What to do
Within the data below, copy each line where the string "решений" is found.
*** Opening of Data to examine ***
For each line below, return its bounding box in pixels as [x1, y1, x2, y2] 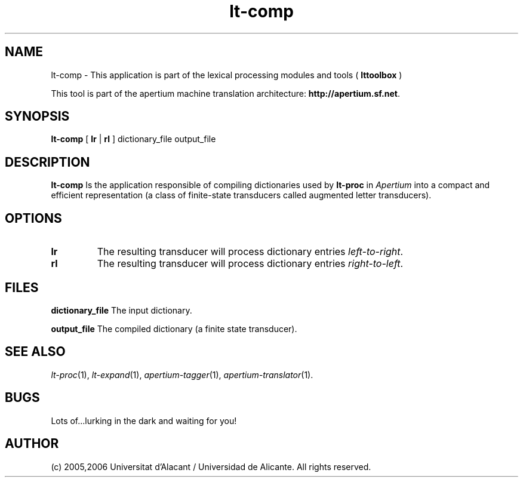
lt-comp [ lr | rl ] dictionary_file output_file [51, 134, 216, 145]
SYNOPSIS [5, 109, 70, 124]
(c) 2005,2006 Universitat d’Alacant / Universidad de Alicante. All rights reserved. [51, 461, 371, 472]
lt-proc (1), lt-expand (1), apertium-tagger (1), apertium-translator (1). [51, 369, 313, 380]
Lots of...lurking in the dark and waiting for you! [51, 415, 237, 426]
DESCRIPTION [5, 154, 90, 170]
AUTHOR [5, 436, 59, 452]
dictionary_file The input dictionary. [51, 305, 192, 315]
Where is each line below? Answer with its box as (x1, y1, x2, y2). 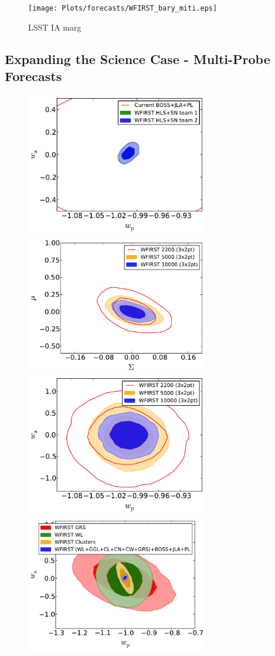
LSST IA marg (28, 21, 82, 33)
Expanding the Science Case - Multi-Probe (5, 49, 270, 68)
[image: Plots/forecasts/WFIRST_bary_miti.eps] (28, 4, 218, 12)
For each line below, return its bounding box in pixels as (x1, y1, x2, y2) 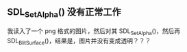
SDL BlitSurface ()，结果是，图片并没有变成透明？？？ (7, 36, 151, 46)
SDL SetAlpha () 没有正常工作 (7, 6, 121, 20)
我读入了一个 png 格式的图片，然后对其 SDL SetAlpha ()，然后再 (7, 27, 180, 36)
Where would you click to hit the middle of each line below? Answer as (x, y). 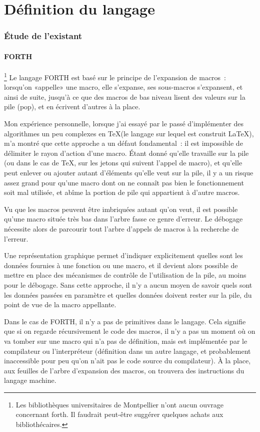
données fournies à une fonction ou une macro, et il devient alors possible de (121, 265)
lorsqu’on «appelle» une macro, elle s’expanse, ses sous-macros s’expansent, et (123, 87)
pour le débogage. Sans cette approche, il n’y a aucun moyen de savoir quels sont (128, 284)
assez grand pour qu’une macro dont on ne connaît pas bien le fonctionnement (124, 182)
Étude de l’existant (43, 36)
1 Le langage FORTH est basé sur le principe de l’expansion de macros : (115, 76)
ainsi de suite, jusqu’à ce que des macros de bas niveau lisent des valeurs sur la (125, 96)
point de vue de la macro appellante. (60, 304)
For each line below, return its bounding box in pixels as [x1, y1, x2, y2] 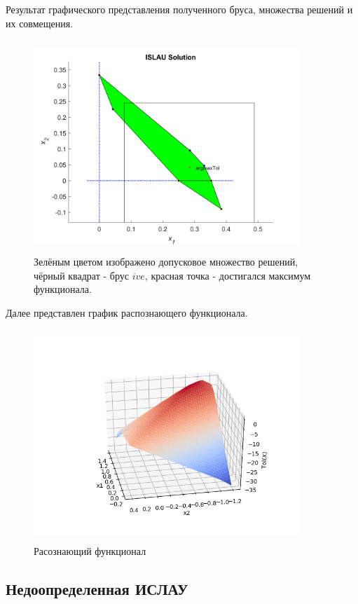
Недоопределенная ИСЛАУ [6, 578, 188, 600]
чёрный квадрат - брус [34, 268, 129, 282]
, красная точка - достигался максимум [144, 268, 311, 282]
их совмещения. [6, 15, 74, 30]
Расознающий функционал [34, 544, 146, 558]
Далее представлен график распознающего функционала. [6, 305, 248, 320]
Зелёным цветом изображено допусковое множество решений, [34, 254, 298, 269]
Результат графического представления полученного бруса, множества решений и [6, 2, 353, 16]
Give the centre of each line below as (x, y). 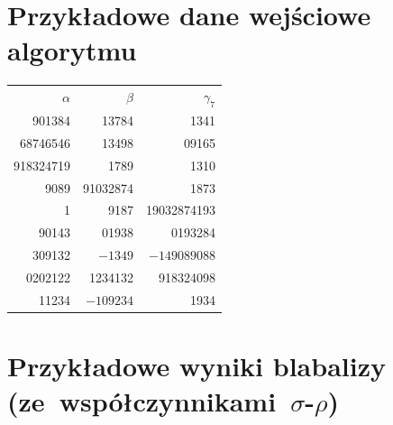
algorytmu (72, 50)
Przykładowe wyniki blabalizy (196, 366)
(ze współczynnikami (142, 401)
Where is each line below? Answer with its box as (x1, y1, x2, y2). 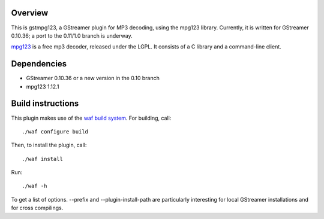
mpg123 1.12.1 (26, 83, 59, 90)
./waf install (22, 156, 63, 162)
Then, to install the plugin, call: (11, 141, 87, 149)
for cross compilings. (11, 204, 64, 212)
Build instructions (11, 99, 79, 109)
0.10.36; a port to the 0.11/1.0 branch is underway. (11, 32, 133, 39)
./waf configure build (22, 128, 89, 135)
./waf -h (22, 182, 47, 190)
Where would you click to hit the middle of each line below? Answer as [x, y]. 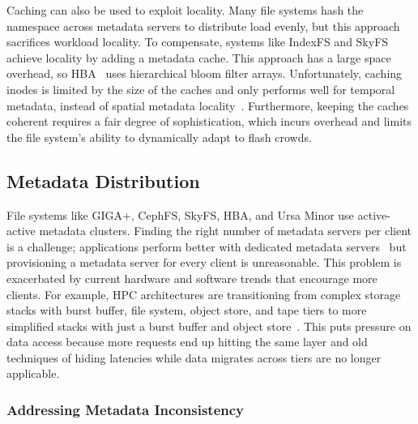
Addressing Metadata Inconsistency [125, 409]
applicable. [33, 373]
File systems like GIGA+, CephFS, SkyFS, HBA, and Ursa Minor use [180, 214]
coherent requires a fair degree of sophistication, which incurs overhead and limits [209, 121]
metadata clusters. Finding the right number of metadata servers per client [226, 231]
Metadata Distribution [103, 180]
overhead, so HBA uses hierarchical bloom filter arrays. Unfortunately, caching [205, 73]
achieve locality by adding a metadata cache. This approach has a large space [199, 57]
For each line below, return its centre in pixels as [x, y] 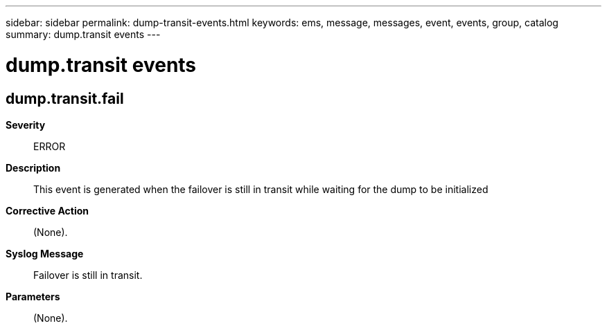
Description [33, 167]
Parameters [33, 296]
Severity [26, 125]
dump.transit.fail [65, 98]
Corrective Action [47, 210]
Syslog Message [45, 253]
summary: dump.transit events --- [83, 34]
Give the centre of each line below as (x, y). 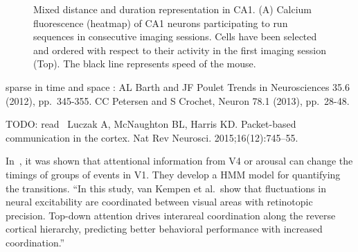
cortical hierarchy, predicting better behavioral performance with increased (164, 229)
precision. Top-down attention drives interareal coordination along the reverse (171, 215)
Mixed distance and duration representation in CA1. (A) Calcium (173, 9)
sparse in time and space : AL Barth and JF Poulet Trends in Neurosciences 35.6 (178, 86)
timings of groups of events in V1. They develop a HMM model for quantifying (173, 174)
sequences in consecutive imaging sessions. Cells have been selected (175, 36)
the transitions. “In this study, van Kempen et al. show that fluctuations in (166, 188)
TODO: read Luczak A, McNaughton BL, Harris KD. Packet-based (151, 124)
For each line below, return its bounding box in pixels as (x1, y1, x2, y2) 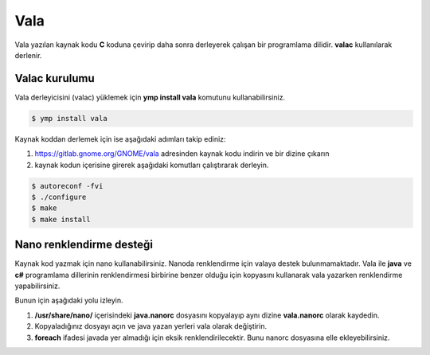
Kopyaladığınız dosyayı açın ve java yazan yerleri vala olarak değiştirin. (34, 322, 267, 331)
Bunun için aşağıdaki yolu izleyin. (14, 295, 123, 306)
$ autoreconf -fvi (31, 181, 104, 190)
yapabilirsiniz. (14, 281, 61, 291)
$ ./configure (31, 192, 87, 201)
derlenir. (14, 50, 42, 60)
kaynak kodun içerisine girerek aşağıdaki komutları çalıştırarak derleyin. (34, 160, 269, 170)
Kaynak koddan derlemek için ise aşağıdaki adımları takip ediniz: (14, 134, 226, 143)
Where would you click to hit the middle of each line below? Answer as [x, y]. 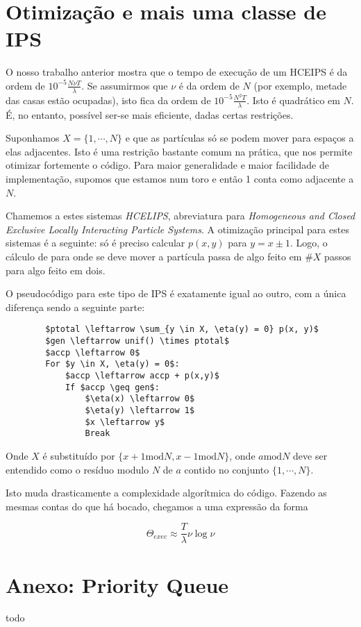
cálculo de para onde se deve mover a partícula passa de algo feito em [154, 256]
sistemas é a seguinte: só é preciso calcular [95, 243]
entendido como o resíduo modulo [77, 469]
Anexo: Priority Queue [117, 584]
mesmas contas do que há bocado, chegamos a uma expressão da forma [157, 506]
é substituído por [79, 455]
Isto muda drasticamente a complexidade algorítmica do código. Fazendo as [166, 493]
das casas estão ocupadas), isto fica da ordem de [108, 100]
*** Close of Data to examine ***
Answer to the problem
Зелёным цветом изображено допусковое множество решений, [34, 254, 298, 269]
Результат графического представления полученного бруса, множества решений и [6, 2, 353, 16]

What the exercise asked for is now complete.